A abordagem violenta dura cerca de dez minutos:
— O que está fazendo aqui na rua a essa hora?
— Sou trabalhador, não devo satisfação.
— Trabalhador é uma p... O que está fazendo na rua? Não sabe que não era para gente de bem estar na rua a essa hora hoje? Você é bandido, né. Tem passagem?

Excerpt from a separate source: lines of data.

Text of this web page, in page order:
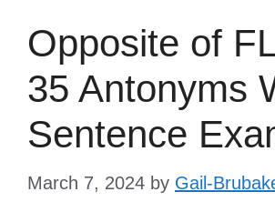
Opposite of
35 Antonyms
Sentence
March 7, 2024 by Gail-
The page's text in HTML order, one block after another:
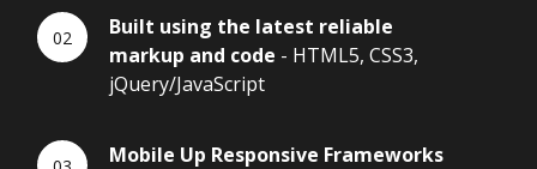
Built using the latest reliable
markup and code - HTML5, CSS3,
jQuery/JavaScript
Mobile Up Responsive Frameworks
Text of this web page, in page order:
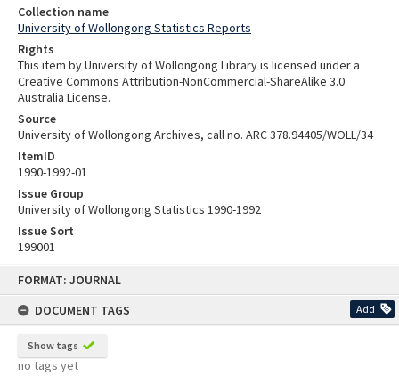
FORMAT: JOURNAL
DOCUMENT TAGS
Add
Show tags
no tags yet
Collection name
University of Wollongong Statistics Reports
Rights
This item by University of Wollongong Library is licensed under a
Creative Commons Attribution-NonCommercial-ShareAlike 3.0
Australia License.
Source
University of Wollongong Archives, call no. ARC 378.94405/WOLL/34
ItemID
1990-1992-01
Issue Group
University of Wollongong Statistics 1990-1992
Issue Sort
199001
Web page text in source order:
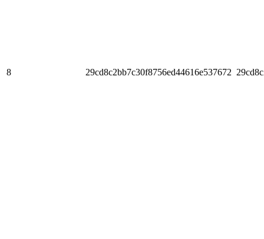
8 29cd8c2bb7c30f8756ed44616e537672

— Cumpri uma pena por roubo já, senhor, há muitos anos. Já cumpri a pena. Hoje sou trabalhador, tenho carteira assinada.
— Morreu, você é ladrão.
O amigo chega pouco depois e empresta sua moto para Rogério ir buscar gasolina em outro posto próximo. O gari segue pela avenida Nossa Senhora de Fátima. Mais adiante, duas viaturas sobem os faróis sinalizando para que ele pare. Rogério estaciona a moto em frente a um muro. Desce, sem retirar o capacete.

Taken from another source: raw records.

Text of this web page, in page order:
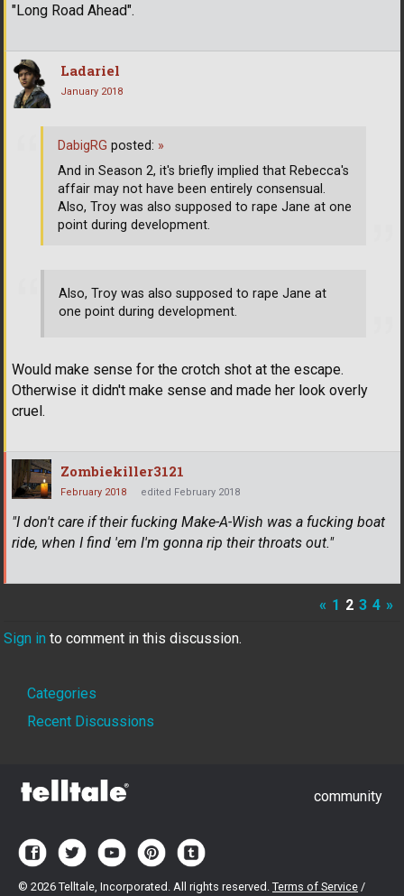
"Long Road Ahead".
Ladariel
January 2018
Also, Troy was also supposed to rape Jane at
one point during development.
Would make sense for the crotch shot at the escape.
Otherwise it didn't make sense and made her look overly
cruel.
DabigRG posted: »
And in Season 2, it's briefly implied that Rebecca's
affair may not have been entirely consensual.
Also, Troy was also supposed to rape Jane at one
point during development.
Zombiekiller3121
February 2018 edited February 2018
"I don't care if their fucking Make-A-Wish was a fucking boat
ride, when I find 'em I'm gonna rip their throats out."
« 1 2 3 4 »
Sign in to comment in this discussion.
Quick
Links
Categories
Recent Discussions
community
© 2026 Telltale, Incorporated. All rights reserved. Terms of Service /
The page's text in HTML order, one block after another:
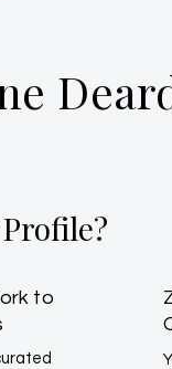
to
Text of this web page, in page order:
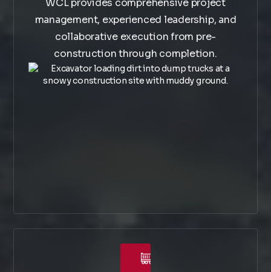
WCL provides comprehensive project
management, experienced leadership, and
collaborative execution from pre-
construction through completion.
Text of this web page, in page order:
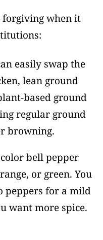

Os policiais saem das viaturas. De noite, não é possível ver quantos são exatamente e nem seus rostos. Um, dois, três, quatro, cinco tiros são disparados contra o corpo do gari, que tomba para frente. Rogério fica caído em frente ao número 288 da rua Torquarto Dias, rua que, naquela tarde, ele havia varrido. O local fica a cerca de 500 metros de onde ele havia sido abordado.
O assassinato ocorreu por volta das 23h. O corpo seria encontrado às 23h20, segundo o boletim de ocorrência.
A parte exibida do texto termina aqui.